British Adviser Kelantan
- In office 1919–1921
- Preceded by: John Whitehouse Ward Hughes
- Succeeded by: Arthur Furley Worthington

British Resident Pahang
- In office 1921–1926
- Preceded by: Cecil William Chase Parr
- Succeeded by: Arthur Furley Worthington

British Resident Selangor (Acting)
- In office 1926–1926
- Preceded by: Oswald Francis Gerard Stonor
- Succeeded by: James Lornie

British Resident Perak
- In office 1926–1929
- Preceded by: Oswald Francis Gerard Stonor
- Succeeded by: Arthur Furley Worthington

Personal details
- Born: 22 February 1874
- Died: 22 April 1941 (aged 67) In Torquay in German air raid
- Spouse: Yvonne Mary Winn
- Profession: Colonial administrator

= Henry Wagstaffe Thomson =

British colonial administrator (1874 – 1941)

Henry Wagstaffe Thomson CMG (22 February 1874 – 22 April 1941) was a British colonial administrator who served in Malaya from 1896 to 1928.

== Early life ==
Henry Wagstaffe Thomson was born on 22 February 1874, and was educated at Trinity College, Oxford.

== Career ==
In 1896, he entered the civil service of the Federated Malay States in Selangor as a cadet, was acting assistant Collector of Revenue in Kuala Lumpur (1899-1900), and District Officer at Serendah and then at Kuantan (1900-1903).

In 1903, he was sent on secondment by the government of the Federated Malay States to act as assistant to the British adviser in Kelantan, Siam, where he remained until 1910, receiving from the King of Siam, on an official visit to Kelantan, the 4th Class of the Order of the Crown of Siam.

In 1910, he returned to the Federated Malay States and occupied various positions including District Officer, Klang (1910-1913), Collector of Land Revenue and Registrar of Titles, Selangor (1914-15), District Officer, Larut (1915), and Registrar of Titles, Perak.
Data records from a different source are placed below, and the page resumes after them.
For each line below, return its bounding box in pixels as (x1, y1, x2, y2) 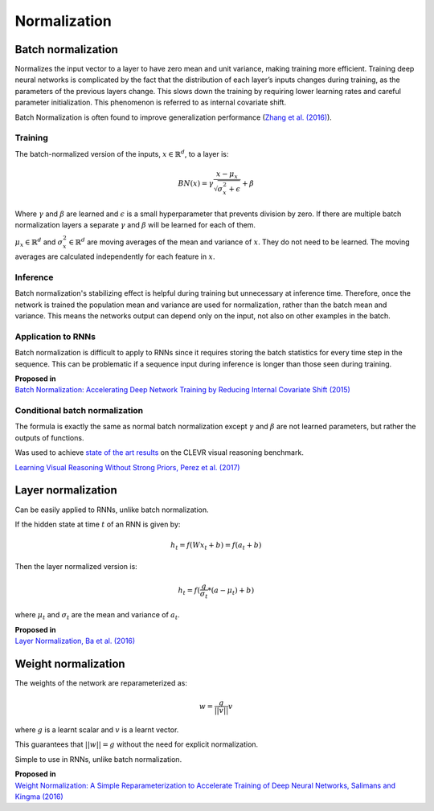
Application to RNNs (14, 330, 96, 342)
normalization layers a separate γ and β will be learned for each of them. (14, 220, 256, 230)
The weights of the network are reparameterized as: (14, 678, 188, 688)
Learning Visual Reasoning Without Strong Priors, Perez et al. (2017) (14, 462, 240, 472)
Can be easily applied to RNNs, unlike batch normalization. (14, 505, 209, 514)
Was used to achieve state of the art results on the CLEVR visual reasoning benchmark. (14, 448, 305, 457)
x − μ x (215, 169, 239, 180)
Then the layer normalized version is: (14, 561, 138, 571)
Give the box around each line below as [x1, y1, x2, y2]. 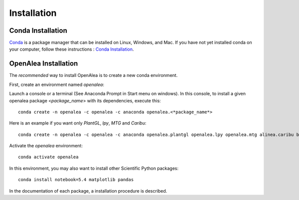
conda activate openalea [18, 154, 79, 160]
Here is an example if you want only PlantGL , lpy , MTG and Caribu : [9, 120, 147, 126]
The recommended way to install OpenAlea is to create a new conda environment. [9, 72, 178, 78]
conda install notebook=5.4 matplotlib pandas [18, 177, 134, 183]
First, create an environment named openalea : [9, 81, 105, 87]
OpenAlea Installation [9, 60, 78, 68]
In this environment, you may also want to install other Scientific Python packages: [9, 165, 179, 171]
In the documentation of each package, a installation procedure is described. [9, 188, 167, 194]
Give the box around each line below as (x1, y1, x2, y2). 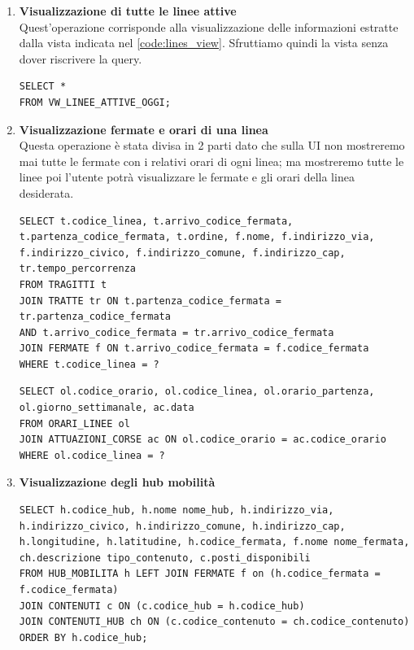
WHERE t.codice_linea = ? (19, 358, 159, 370)
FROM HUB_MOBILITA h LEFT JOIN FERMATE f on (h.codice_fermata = (19, 568, 381, 580)
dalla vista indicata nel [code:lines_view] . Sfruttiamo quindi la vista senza (19, 34, 389, 51)
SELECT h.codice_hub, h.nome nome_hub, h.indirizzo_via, (19, 504, 334, 517)
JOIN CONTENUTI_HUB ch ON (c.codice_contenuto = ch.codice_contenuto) (19, 616, 410, 628)
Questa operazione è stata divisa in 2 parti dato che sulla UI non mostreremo (19, 137, 405, 154)
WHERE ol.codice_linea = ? (19, 449, 165, 461)
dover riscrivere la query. (19, 50, 142, 67)
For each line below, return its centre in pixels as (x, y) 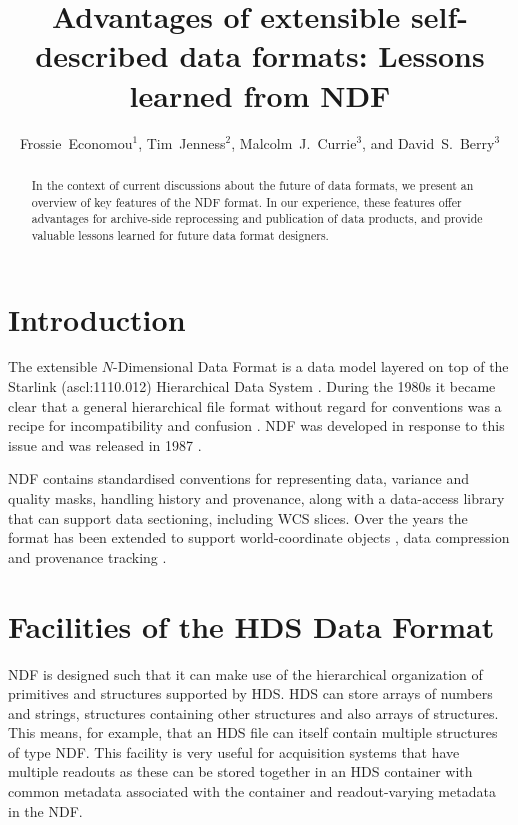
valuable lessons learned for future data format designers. (180, 234)
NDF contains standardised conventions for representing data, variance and (239, 478)
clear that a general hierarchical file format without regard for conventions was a (255, 405)
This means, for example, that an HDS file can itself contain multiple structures (253, 732)
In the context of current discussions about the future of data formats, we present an (252, 184)
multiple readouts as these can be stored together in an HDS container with (240, 771)
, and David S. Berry (428, 142)
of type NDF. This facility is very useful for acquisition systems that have (234, 751)
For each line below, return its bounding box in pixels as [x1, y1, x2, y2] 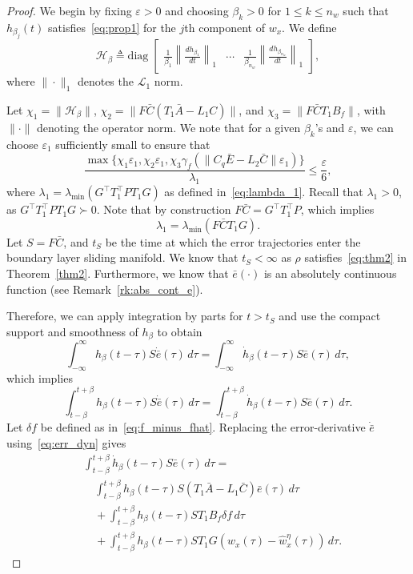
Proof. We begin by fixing [6, 2, 132, 18]
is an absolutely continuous [263, 265, 397, 281]
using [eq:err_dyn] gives [6, 435, 126, 452]
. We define [282, 18, 337, 35]
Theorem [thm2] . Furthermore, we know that [6, 265, 229, 281]
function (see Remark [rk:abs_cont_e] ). [6, 280, 203, 297]
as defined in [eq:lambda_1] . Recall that [164, 183, 363, 200]
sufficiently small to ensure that [55, 135, 211, 152]
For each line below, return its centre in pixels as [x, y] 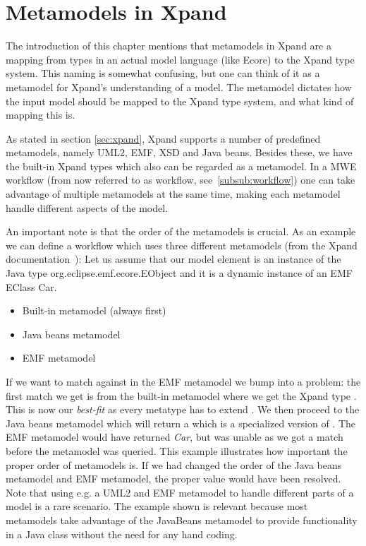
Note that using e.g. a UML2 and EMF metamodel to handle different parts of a [180, 492]
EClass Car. [31, 286]
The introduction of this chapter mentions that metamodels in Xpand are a [169, 46]
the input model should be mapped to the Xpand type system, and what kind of [180, 101]
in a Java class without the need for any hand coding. [122, 534]
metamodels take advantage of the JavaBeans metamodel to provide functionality [182, 520]
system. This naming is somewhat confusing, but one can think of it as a [163, 73]
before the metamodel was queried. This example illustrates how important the [177, 450]
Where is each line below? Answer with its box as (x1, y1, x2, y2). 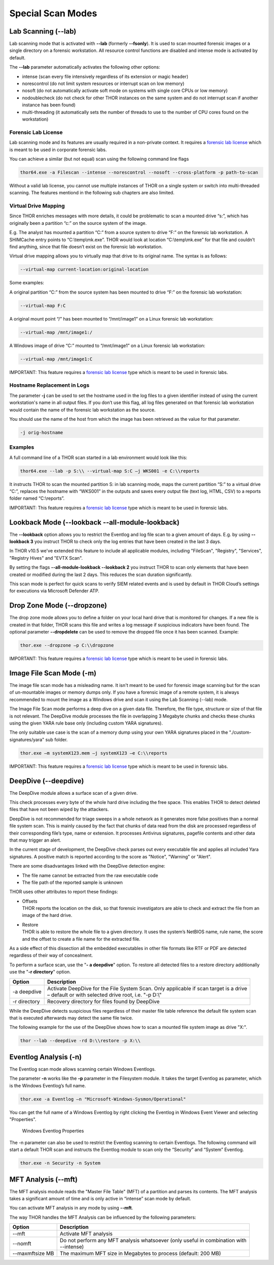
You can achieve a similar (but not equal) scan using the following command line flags (9, 156, 189, 162)
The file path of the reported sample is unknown (22, 879, 123, 885)
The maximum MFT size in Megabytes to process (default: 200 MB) (59, 1250, 221, 1257)
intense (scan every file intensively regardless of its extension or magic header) (22, 73, 189, 79)
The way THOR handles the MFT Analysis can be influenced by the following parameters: (9, 1214, 196, 1220)
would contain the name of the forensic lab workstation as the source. (9, 407, 156, 413)
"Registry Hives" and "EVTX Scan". (9, 555, 83, 561)
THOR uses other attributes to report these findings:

In 1919, whilst serving as Chairman of the Kinta Sanitary Board, he was appointed to the substantive position of British adviser to Kelantan having previously acted as assistant in the state for seven years. He remained in office until 1921 when he was appointed British Resident of Pahang, and after five years occupied the same position in Perak, prior to which he briefly acted as British Resident in Selangor. In 1927, he was made Acting Chief Secretary of the Federated Malay States.

== Retirement and death ==
Thomson retired in 1928 to England. He was killed on 22 April 1941 in Torquay during a German bombing raid.

== Honours ==
In 1905, Thomson received the 4th Class Order of the Crown of Siam from the King of Siam whilst serving in Kelantan.

In 1927, he was awarded the Order of St Michael and St George.